Özet: Düşük karbonhidratlı diyetler etkilidir. Bununla birlikte, bu, tüm gıda karbonhidratlarının doğası gereği kilo aldırdığı veya zararlı olduğu anlamına gelmez.

10. Agave Nektar Sağlıklı Bir Tatlandırıcı

Sağlıksız yiyecekler dünyanın hiç olmadığı kadar hasta ve şişman olmasının en büyük nedenidir.

Şaşırtıcı bir şekilde, bu gıdaların birçoğu sağlıklı kabul edilir ve hatta " sağlık gıdaları " olarak sınıflandırılır. Bunun en iyi örnekleri arasında tatlandırıcı agave nektarı bulunur.
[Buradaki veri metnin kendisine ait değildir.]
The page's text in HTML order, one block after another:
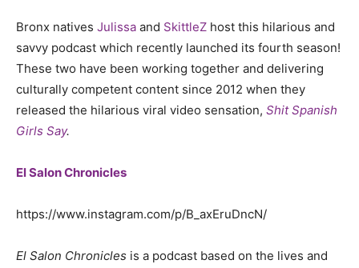
Bronx natives Julissa and SkittleZ host this hilarious and
savvy podcast which recently launched its fourth season!
These two have been working together and delivering
culturally competent content since 2012 when they
released the hilarious viral video sensation, Shit Spanish
Girls Say.
El Salon Chronicles
https://www.instagram.com/p/B_axEruDncN/
El Salon Chronicles is a podcast based on the lives and

Bildiğimiz gibi, ilave şekerlerin zararlı etkilerinin ana nedeni yüksek fruktoz içeriğidir.

Fruktoz sadece karaciğer tarafından önemli miktarlarda metabolize edilebilir. Karaciğer aşırı yüklendiğinde, fruktozu yağa dönüştürmeye başlar (51 , 52 ).

Bu bir dizi metabolik soruna yol açabilir ve bunun birçok yaygın hastalığın önde gelen itici güçleri arasında olduğuna inanılmaktadır (53 ).

Agave nektarı fruktozda hem normal şeker hem de yüksek fruktozlu mısır şurubundan çok daha yüksektir.

Şeker % 50 glikoz,% 50 fruktoz iken, agave nektarı % 85 fruktozdur ( 54 )! Agave nektarı dünyanın en sağlıksız tek tatlandırıcısı olabilir.